- **The task**
Which lines in the records below contain the word "Code"? Copy each of them.

----

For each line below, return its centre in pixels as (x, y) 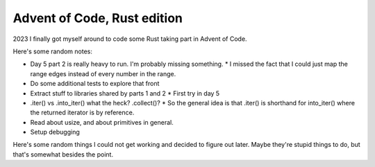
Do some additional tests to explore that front (95, 84)
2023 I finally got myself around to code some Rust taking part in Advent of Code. (130, 39)
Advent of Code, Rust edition (98, 18)
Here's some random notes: (53, 51)
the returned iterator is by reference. (82, 113)
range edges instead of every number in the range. (103, 73)
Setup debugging (55, 132)
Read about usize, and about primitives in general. (102, 122)

----

- **Written response**
2023 I finally got myself around to code some Rust taking part in Advent of Code. (130, 39)
Advent of Code, Rust edition (98, 18)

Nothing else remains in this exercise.